- [Work item] Only the stretch of the listing below that runs from the line with "obicei nu se" through the line with "care cântau împreună. [53, 97]" is to be printed, exactly and with both ends.

*** Opening The records ***

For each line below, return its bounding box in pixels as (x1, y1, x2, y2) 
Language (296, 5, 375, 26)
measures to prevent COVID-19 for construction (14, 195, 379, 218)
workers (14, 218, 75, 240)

*** Closing The records ***
*** Opening The records ***

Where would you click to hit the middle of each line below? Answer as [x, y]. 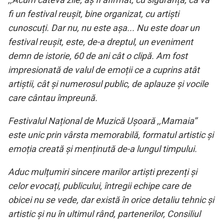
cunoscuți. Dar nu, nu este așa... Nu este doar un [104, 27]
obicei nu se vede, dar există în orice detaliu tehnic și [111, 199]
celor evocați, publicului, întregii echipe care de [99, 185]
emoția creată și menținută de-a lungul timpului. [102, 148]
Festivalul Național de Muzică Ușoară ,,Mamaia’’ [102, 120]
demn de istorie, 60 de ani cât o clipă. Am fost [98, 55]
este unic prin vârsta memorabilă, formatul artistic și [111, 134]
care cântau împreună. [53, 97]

*** Closing The records ***
*** Opening The records ***

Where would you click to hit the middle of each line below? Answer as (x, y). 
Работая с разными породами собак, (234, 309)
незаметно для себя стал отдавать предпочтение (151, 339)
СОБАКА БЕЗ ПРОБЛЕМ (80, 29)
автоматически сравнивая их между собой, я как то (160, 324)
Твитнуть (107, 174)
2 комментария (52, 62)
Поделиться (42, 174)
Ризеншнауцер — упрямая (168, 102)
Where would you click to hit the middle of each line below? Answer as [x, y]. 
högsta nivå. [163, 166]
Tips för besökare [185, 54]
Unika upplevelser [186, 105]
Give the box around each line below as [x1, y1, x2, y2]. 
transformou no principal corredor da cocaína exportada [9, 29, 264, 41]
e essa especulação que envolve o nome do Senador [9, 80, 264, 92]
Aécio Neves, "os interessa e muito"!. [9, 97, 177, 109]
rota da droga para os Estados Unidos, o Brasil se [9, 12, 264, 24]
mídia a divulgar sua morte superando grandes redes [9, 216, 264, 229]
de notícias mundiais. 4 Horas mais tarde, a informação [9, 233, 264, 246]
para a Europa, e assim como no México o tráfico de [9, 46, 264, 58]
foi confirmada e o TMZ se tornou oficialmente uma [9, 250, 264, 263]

*** Closing The records ***

- [Result for this task]
obicei nu se vede, dar există în orice detaliu tehnic și [111, 199]
celor evocați, publicului, întregii echipe care de [99, 185]
emoția creată și menținută de-a lungul timpului. [102, 148]
Festivalul Național de Muzică Ușoară ,,Mamaia’’ [102, 120]
demn de istorie, 60 de ani cât o clipă. Am fost [98, 55]
este unic prin vârsta memorabilă, formatul artistic și [111, 134]
care cântau împreună. [53, 97]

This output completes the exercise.